On Fri, Jul 28, 2017 at 02:41:19PM +0100, Peter Maydell wrote:
> On 28 July 2017 at 14:34, Stefan Hajnoczi  wrote:
> > Lluís/Peter: What are the requirements for instrumentation code
> > interacting with the running QEMU instance?  simpletrace is
> > asynchronous, meaning it does not wait for anyone handle the trace event
> > before continuing execution, and is therefore not suitable for
> > SystemTap-style scripts that can interact with the program while
> > handling a trace event.
> 
> I think you'd probably want synchronous -- it's pretty helpful
> to be able to say "register a trace event hook that doesn't
> fire very often, and use that to get to the region of
> execution that's of interest to you, then enable more hooks
> to get more detail at that point". (For instance, "wait til
> we've executed 5,000,000 instructions, then turn on the
> tracing of all instruction execution, register modification
> and memory accesses".)

Currently simpletrace probes have a fixed action when they are enabled,
namely to print state to the trace log file. Perhaps we can make the
action more flexible, if we create a more formal protocol for simpletrace
to let it talk over a UNIX socket. By default it could send probe data
asynchronously as now, but you could mark probes such that they require
a synchronous ACK, thus pausing execution until that ACK is received
from the instrumenting program.

For that to be useful, we would need to have allow probes to be turned
on/off via this trace socket, since the normal HMP/QMP monitor execution
would be blocked while this probe is running.

Regards,
Daniel
-- 
|: https://berrange.com  -o-https://www.flickr.com/photos/dberrange :|
|: https://libvirt.org -o-https://fstop138.berrange.com :|
|: https://entangle-photo.org-o-https://www.instagram.com/dberrange :|



Re: [Qemu-devel] [PATCH 00/13] instrument: Add basic event instrumentation

2017-07-28 Thread Daniel P. Berrange
On Fri, Jul 28, 2017 at 02:34:30PM +0100, Stefan Hajnoczi wrote:
> On Thu, Jul 27, 2017 at 04:45:35PM +0100, Daniel P. Berrange wrote:
> > On Thu, Jul 27, 2017 at 04:33:01PM +0100, Peter Maydell wrote:
> > > On 27 July 2017 at 16:21, Daniel P. Berrange  wrote:
> > > > On Thu, Jul 27, 2017 at 11:54:29AM +0100, Peter Maydell wrote:
> > > >> That said, yes, I was going to ask if we could do this via
> > > >> leveraging the tracepoint infrastructure and whatever scripting
> > > >> facilities it provides. Are there any good worked examples of
> > > >> this sort of thing?
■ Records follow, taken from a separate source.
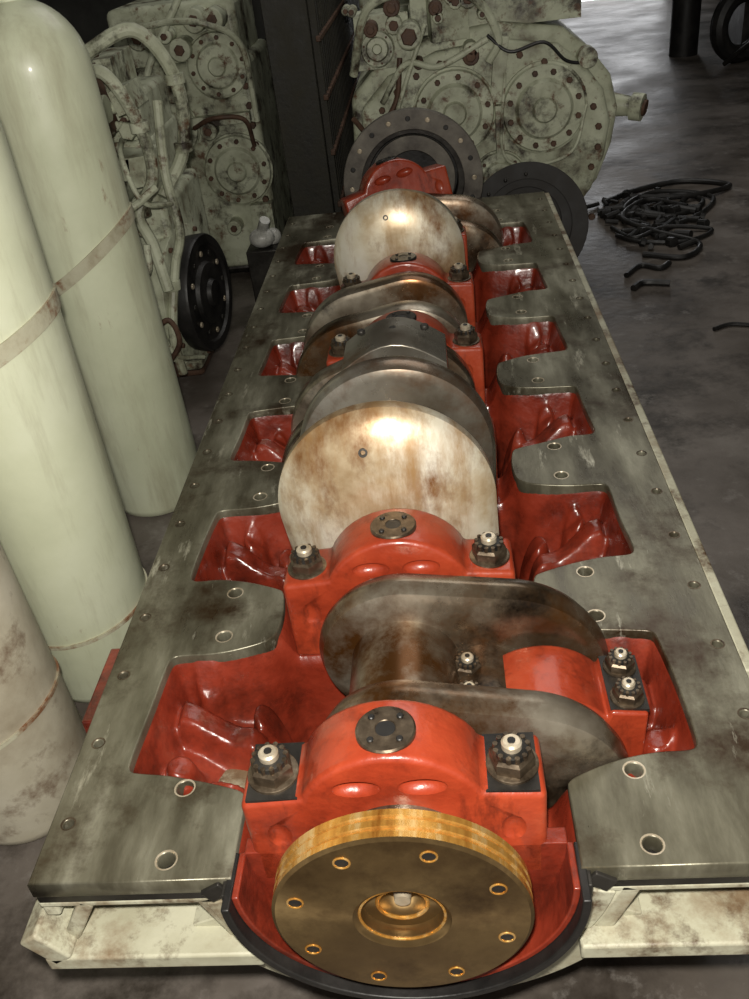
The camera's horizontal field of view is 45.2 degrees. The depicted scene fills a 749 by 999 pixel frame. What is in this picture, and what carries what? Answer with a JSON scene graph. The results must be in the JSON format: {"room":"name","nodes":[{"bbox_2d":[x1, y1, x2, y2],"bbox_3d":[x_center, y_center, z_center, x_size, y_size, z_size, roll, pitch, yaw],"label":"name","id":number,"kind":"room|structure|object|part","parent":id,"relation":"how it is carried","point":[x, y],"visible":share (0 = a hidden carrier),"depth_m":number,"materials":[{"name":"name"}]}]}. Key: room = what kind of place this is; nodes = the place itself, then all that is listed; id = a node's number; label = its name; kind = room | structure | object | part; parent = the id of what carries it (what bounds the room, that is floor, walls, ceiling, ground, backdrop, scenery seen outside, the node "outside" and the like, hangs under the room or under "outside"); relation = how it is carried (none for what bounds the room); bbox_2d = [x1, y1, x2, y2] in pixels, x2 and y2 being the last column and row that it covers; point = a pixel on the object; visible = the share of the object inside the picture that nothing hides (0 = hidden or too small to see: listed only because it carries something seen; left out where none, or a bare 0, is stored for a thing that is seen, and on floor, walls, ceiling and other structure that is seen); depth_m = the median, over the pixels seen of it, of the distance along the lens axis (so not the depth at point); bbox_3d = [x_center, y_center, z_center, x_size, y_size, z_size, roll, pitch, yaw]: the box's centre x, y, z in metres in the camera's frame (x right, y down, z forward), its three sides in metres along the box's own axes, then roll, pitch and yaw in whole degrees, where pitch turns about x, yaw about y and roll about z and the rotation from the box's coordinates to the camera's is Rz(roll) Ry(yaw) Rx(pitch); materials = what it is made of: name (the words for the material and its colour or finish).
{"room":"engine repair workshop","nodes":[
{"label":"engine repair workshop","id":0,"kind":"room"},
{"bbox_2d":[37,0,265,47],"bbox_3d":[1.380,-8.145,10.875,14.000,4.000,0.001,-4,34,5],"label":"wall","id":1,"kind":"structure","parent":0,"point":[88,18],"depth_m":12.18,"materials":[{"name":"black"}]},
{"bbox_2d":[0,0,748,998],"bbox_3d":[1.268,-1.732,4.949,14.000,0.001,17.000,-4,34,5],"label":"floor","id":2,"kind":"structure","parent":0,"point":[689,379],"depth_m":3.21,"materials":[{"name":"concrete"}]},
{"bbox_2d":[0,543,85,844],"bbox_3d":[-0.796,-0.003,1.448,0.315,1.485,0.288,-4,34,5],"label":"gas cylinder","id":3,"kind":"object","parent":2,"relation":"on","point":[43,734],"visible":0.77,"depth_m":1.65,"materials":[{"name":"paint"}]},
{"bbox_2d":[0,121,147,702],"bbox_3d":[-0.717,-0.237,1.729,0.296,1.536,0.292,-4,34,5],"label":"gas cylinder","id":4,"kind":"object","parent":2,"relation":"on","point":[66,538],"visible":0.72,"depth_m":1.75,"materials":[{"name":"paint"}]},
{"bbox_2d":[0,0,196,516],"bbox_3d":[-0.744,-0.637,2.335,0.286,1.535,0.307,-4,34,5],"label":"gas cylinder","id":5,"kind":"object","parent":2,"relation":"on","point":[53,118],"visible":0.82,"depth_m":2.21,"materials":[{"name":"paint"}]},
{"bbox_2d":[82,648,119,733],"bbox_3d":[-0.447,0.470,1.687,0.050,0.355,0.180,-4,34,5],"label":"stand","id":6,"kind":"object","parent":2,"relation":"on","point":[93,703],"visible":0.12,"depth_m":1.58,"materials":[{"name":"paint"}]},
{"bbox_2d":[85,22,231,376],"bbox_3d":[-1.122,-0.959,3.166,1.180,1.224,0.785,-4,34,5],"label":"engine","id":7,"kind":"object","parent":2,"relation":"on","point":[188,269],"visible":0.3,"depth_m":2.97,"materials":[{"name":"paint"}]},
{"bbox_2d":[107,0,293,272],"bbox_3d":[-0.780,-1.690,4.203,0.648,1.208,0.742,-4,34,5],"label":"engine","id":8,"kind":"object","parent":2,"relation":"on","point":[237,157],"visible":0.64,"depth_m":3.93,"materials":[{"name":"paint"}]},
{"bbox_2d":[246,243,278,301],"bbox_3d":[-0.450,-0.960,3.886,0.140,0.280,0.140,-4,34,5],"label":"crate","id":9,"kind":"object","parent":2,"relation":"on","point":[259,260],"visible":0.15,"depth_m":3.79,"materials":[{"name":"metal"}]},
{"bbox_2d":[249,216,280,247],"bbox_3d":[-0.463,-1.124,3.766,0.130,0.137,0.125,-4,34,5],"label":"plastic bottle","id":10,"kind":"object","parent":9,"relation":"on","point":[261,237],"visible":0.98,"depth_m":3.73,"materials":[{"name":"white plastic"}]},
{"bbox_2d":[260,0,360,216],"bbox_3d":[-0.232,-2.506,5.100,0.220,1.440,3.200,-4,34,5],"label":"pillar","id":11,"kind":"structure","parent":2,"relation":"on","point":[309,42],"depth_m":3.84,"materials":[{"name":"black metal"}]},
{"bbox_2d":[20,156,748,998],"bbox_3d":[0.107,-0.176,2.176,1.000,0.777,2.667,-4,34,5],"label":"engine crankcase","id":12,"kind":"object","parent":2,"relation":"on","point":[209,748],"visible":0.73,"depth_m":1.31,"materials":[{"name":"metal"}]},
{"bbox_2d":[344,107,482,197],"bbox_3d":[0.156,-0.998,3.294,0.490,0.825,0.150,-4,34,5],"label":"flywheel","id":13,"kind":"object","parent":12,"relation":"attached to","point":[425,137],"visible":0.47,"depth_m":3.12,"materials":[{"name":"grey metal"}]},
{"bbox_2d":[271,189,649,986],"bbox_3d":[0.095,-0.307,2.063,0.621,0.542,2.673,-4,34,5],"label":"crankshaft","id":14,"kind":"object","parent":12,"relation":"on","point":[399,895],"visible":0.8,"depth_m":1.25,"materials":[{"name":"metal"}]},
{"bbox_3d":[0.243,0.349,1.289,0.260,0.284,0.107,-4,34,5],"label":"connecting rod","id":15,"kind":"part","parent":14,"relation":"part of","materials":[{"name":"red paint"}]},
{"bbox_2d":[359,0,410,17],"bbox_3d":[0.426,-2.457,4.888,0.900,1.450,1.355,-4,34,5],"label":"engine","id":16,"kind":"object","parent":2,"relation":"on","point":[362,3],"visible":0.02,"depth_m":4.33,"materials":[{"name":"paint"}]},
{"bbox_2d":[341,0,648,219],"bbox_3d":[0.488,-1.653,3.704,1.154,1.420,0.870,-4,34,5],"label":"engine","id":17,"kind":"object","parent":2,"relation":"on","point":[523,86],"visible":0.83,"depth_m":3.33,"materials":[{"name":"paint"}]},
{"bbox_2d":[481,161,588,257],"bbox_3d":[0.581,-0.976,3.429,0.451,0.585,0.178,-4,34,5],"label":"ring","id":18,"kind":"object","parent":2,"relation":"on","point":[568,199],"visible":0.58,"depth_m":3.32,"materials":[{"name":"black metal"}]},
{"bbox_2d":[587,178,731,259],"bbox_3d":[1.342,-1.401,4.409,0.665,0.056,1.176,9,37,23],"label":"power cable","id":19,"kind":"object","parent":2,"relation":"on","point":[633,211],"visible":1,"depth_m":4.37,"materials":[{"name":"black rubber"}]},
{"bbox_2d":[624,260,748,330],"bbox_3d":[1.201,-0.810,3.569,0.263,0.027,0.759,-11,34,-5],"label":"cable offcut","id":20,"kind":"object","parent":2,"relation":"on","point":[645,282],"visible":1,"depth_m":3.69,"materials":[{"name":"black rubber"}]},
{"bbox_2d":[669,0,748,65],"bbox_3d":[3.001,-3.939,7.180,0.970,0.810,1.340,-4,34,5],"label":"hand truck","id":21,"kind":"object","parent":2,"relation":"on","point":[729,26],"visible":1,"depth_m":7.45,"materials":[{"name":"metal"}]}
]}
Can you do it as an ordinary non-root user?
> > > >
> > > > Do you have a particular thing you'd like to see an example of ?
> > > >
> > > > To dynamically probe a function which doesn't have a tracepoint
> > > > defined you can do:
> > > >
> > > > probe process("/usr/bin/qemu-x86_64").function("helper_syscall") {
> > > >   printf("syscall stasrt\n")
> > > > }
> > > >
> > > > but getting access to the function args is not as easy as with
> > > > pre-defined tracepoints.
> > > 
> > > How do I go about actually running that script? What I
> > > have in mind by "worked example" is something like a blog
> > > post that says "ok, here's a problem, we want to find out
> > > what QEMU is doing in situation X, here's how you do this
> > > with $TRACING_THINGY" and generally steps you through how
> > > it works assuming you know nothing at all about whatever
> > > the tracing facility you're using is.
> > 
> > Ok, so something like this example that I wrote for libvirt a
> > while back then
> > 
> >   
> > https://www.berrange.com/posts/2011/11/30/watching-the-libvirt-rpc-protocol-using-systemtap/
> > 
> > 
> > > > You can't typically run this as root,
> > > 
> > > Do you mean "non-root" ?
> > 
> > Sigh, yes, of course.
> > 
> > > > however, I don't think that's a
> > > > huge issue, because most QEMU deployments are not running as your own
> > > > user account anyway, so you can't directly interact with them no
> > > > matter what.
> > > 
> > > It is important, because almost all uses of TCG QEMU are
> > > running it from the command line as non-root normal users,
> > > especially if they're trying to debug what's going on with a
> > > guest binary. So any tracing solution for this kind of usecase
> > > must work without requiring root access, I think.
> > 
> > None of the Linux integrated tracing tools allow direct non-root access
> > afaik. systemtap has ability to launch probes as non-root, via a privileged
> > daemon, but it is restricted to probe scripts that the administrator has
> > pre-defined.
> 
> One exception is gdb's static userspace probes support.  If you can run
> gdb on QEMU then you can trace the same events as SystemTap.  I have
> never tried this GDB feature:
> 
>   https://sourceware.org/gdb/onlinedocs/gdb/Static-Probe-Points.html
> 
> It should work out of the box if your distro builds QEMU with the
> 'dtrace' backend enabled.

Wow, that's great to learn about. It does indeed work !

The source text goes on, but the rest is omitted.